- The Washington Times - Sunday, August 31, 2008


Are Catholics ignorant about their history? Absolutely, says Diane Moczar, a medieval history expert who teaches at Northern Virginia Community College.

“Catholic history is western civilization,” she says. “Catholics fail to appreciate the heritage of their faith and they have no notion of what is being lost.”

Additionally, “they don’t know history of the heresies, where Protestantism came from and about Islam.”

She has put together a list of “Ten Dates Every Catholic Should Know.” They are:

313 A.D. - The Edict of Milan is written by the Emperor Constantine and stops the Roman Empire’s persecution of Christians.

452 A.D. - St. Leo turns back the Huns from Rome, proving to pagans that the invasions were not the fault of the Christians.

496 A.D. - Clovis, king of the Franks, is baptized, which opens up France to Christianity.

800 A.D.- Charlemagne, the father of Christendom (Christian Europe), is coronated.

910 A.D. - The monastery of Cluny is founded in southern France, kicking off a revival in religious life.

1000 - When the Last Judgment does not occur at the millennium, a new energy picks up in the West.

1517 - Martin Luther kicks off the Reformation by nailing his 95 theses on the church door at Wittenberg.

1571 - A league of Italian republics and Spain defeat the Ottoman Turks off the coast of Greece in the sea battle of Lepanto.

1789 - The French Revolution begins, which leads to the destruction of the Catholic Church in France.

1917 - The Russian Revolution, the birth of world communism and the visions of the Virgin Mary in Fatima, Portugal, occur, all with profound impact on the church.

“History is God working in the world,” she says. “Understanding it is absolutely necessary in understanding everything else.”

Her favorite time period? The 13th century. It was “the greatest of the centuries,” she says, and the era where the Catholic Church was at its best.

“This was a great medieval civilization that was so God-centered, so Christ-centered,” she says. “The church informed all the institutions. It championed the rights of the serfs and the rights of the poor.
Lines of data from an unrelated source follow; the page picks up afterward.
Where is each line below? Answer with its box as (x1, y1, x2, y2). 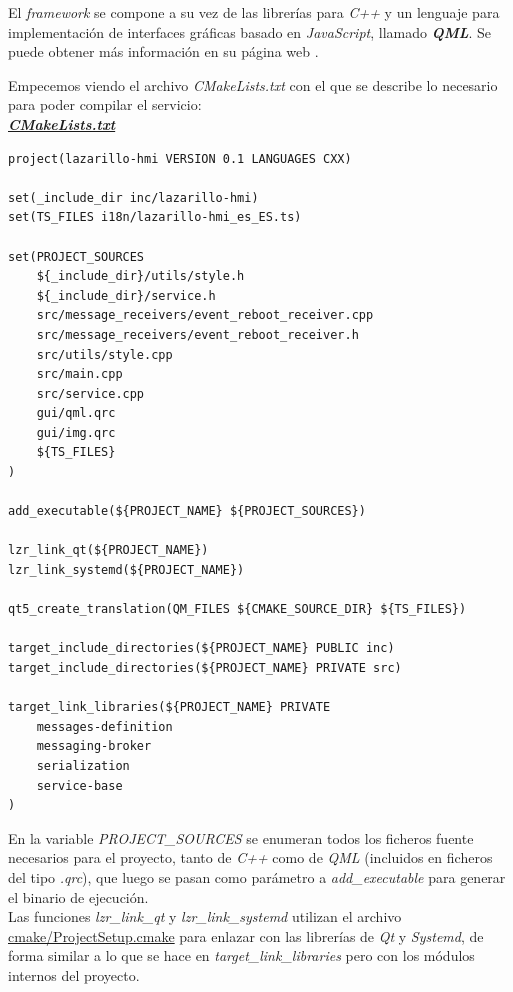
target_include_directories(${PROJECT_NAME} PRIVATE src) (8, 661, 402, 675)
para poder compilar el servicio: (8, 94, 202, 115)
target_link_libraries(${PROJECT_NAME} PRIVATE (8, 700, 331, 715)
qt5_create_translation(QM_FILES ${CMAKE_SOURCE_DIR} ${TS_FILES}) (8, 602, 467, 617)
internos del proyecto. (8, 964, 140, 985)
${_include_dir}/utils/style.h (36, 269, 245, 284)
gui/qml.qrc (36, 406, 116, 421)
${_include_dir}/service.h (36, 288, 216, 303)

“It was the most creative century and the most concentrated period of creativity since the fifth century B.C. St. Thomas Aquinas was a philosopher then, benefiting from the recent translation of the works of Aristotle into Latin. The high Gothic style flourished as the first new architectural style in 700 years.”
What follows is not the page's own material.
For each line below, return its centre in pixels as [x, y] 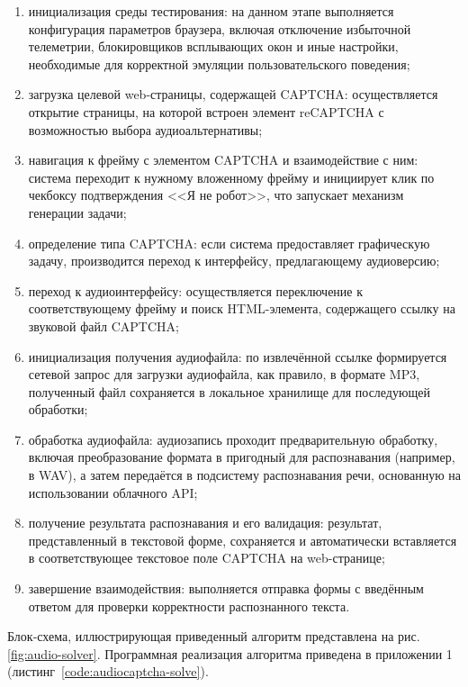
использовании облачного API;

Saints blanketed the landscape then: St. Francis; St. John of Bonaventure; St. Elizabeth of Hungary; St. Louis, king of France; at least 20 of them.
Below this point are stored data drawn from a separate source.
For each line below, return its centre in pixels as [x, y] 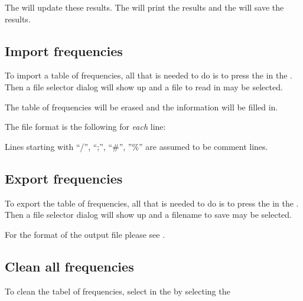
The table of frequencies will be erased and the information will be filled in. [141, 107]
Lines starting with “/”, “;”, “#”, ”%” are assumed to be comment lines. [136, 146]
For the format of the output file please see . [85, 234]
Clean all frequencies [69, 266]
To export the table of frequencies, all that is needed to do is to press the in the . [152, 203]
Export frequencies [64, 178]
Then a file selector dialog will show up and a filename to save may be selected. [148, 215]
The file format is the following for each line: [85, 127]
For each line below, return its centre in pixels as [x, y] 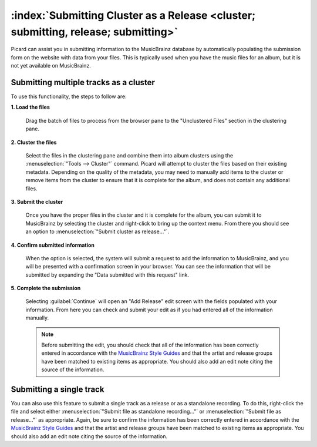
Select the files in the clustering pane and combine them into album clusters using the [129, 155]
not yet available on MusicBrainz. [51, 66]
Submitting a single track [58, 389]
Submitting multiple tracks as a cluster [83, 82]
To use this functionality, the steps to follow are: [69, 96]
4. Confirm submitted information [53, 245]
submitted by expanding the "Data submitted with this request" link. [107, 275]
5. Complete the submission [46, 288]
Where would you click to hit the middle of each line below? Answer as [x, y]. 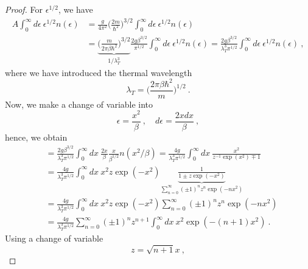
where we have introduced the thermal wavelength [99, 72]
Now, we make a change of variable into [79, 104]
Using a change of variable [54, 238]
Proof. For [24, 9]
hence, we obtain [36, 137]

Then came the 14th century and a series of disasters, starting with the plague in the 1340s that wiped out one third of Europe’s population. The Hundred Years War started in 1337, followed by a great schism among Catholics with the antipopes in Avignon, France.

I discovered Mrs. Moczar’s writings in the pages of the magazine Latin Mass where she tries to educate Catholics about their heritage. As for the college students she teaches, “They don’t have a clue about history,” she says.

“One colleague mentioned the Cold War and one student asked why people were so upset about communism,” she says. “So she had to explain how it was a eal issue.

“Students have no sense of time, no sense of dates. Kids don’t know whether Napoleon came before or after Columbus. You can’t start low enough, although at the college level you do have some brilliant people.”